The dependencies of maximum amplitude of the laser-acoustic impulses on their propagation direction are plotted in Fig. 4c. Based on the absolute value of wave velocity, it is possible to ascribe the individual values either to GSW or PSW. The amplitude of GSW signal decays beyond 15° and vanishes beyond 35°. On the contrary, the amplitude of PSW signal grows within the transition region and reaches its maximum at 45° ([110] direction). The way how the detected laser-acoustic impulses change their propagation velocity, amplitude and shape with the propagation angle implies a smooth transition between two modes, similarly to the Brillouin scattering based methods for the (001) plane of cubic crystals40,47. The observed amplitude variations closely reflect the turnover of the polarization of GSW from vertical to transversal direction for GSW (decrease of amplitude) and vanishing contribution of bulk wave component for PSW in the [110] direction (increase of amplitude). Comparison of experimental signal amplitudes detected via a piezo-foil in Fig. 4c and calculated amplitudes presented in Fig. 2 shows a very good qualitative coincidence.
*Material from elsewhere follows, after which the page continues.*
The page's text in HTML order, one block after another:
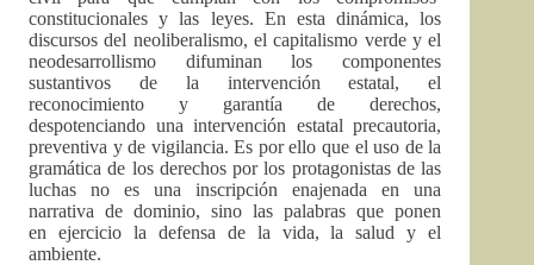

This also clearly explains, why GSW and PSW where not detected in the transition region, where their amplitudes were small in order to be experimentally detected using the LAW setup.

Summary

In this work, we presented a short introduction to the theory of SAWs and all expressions necessary for calculations of the dispersion curves for the SAWs propagating on (100) planes of cubic crystals. We calculated the set of SAWs for the Si(100) plane and obtained some new SAWs. We proposed new interpretation of the genesis of the GSW and STW modes. We demonstrated that the dependencies δ vs θ may be a useful tool for the analysis of the spectrum of SAWs. We presented very accurate experimental data which exactly coincide with the calculated dependencies. The data clearly prove the existence of the gap in the whole range [0°–45°]. There are no SAWs having phase velocities in the interval [4.98–5.06] km/s for any angle θ.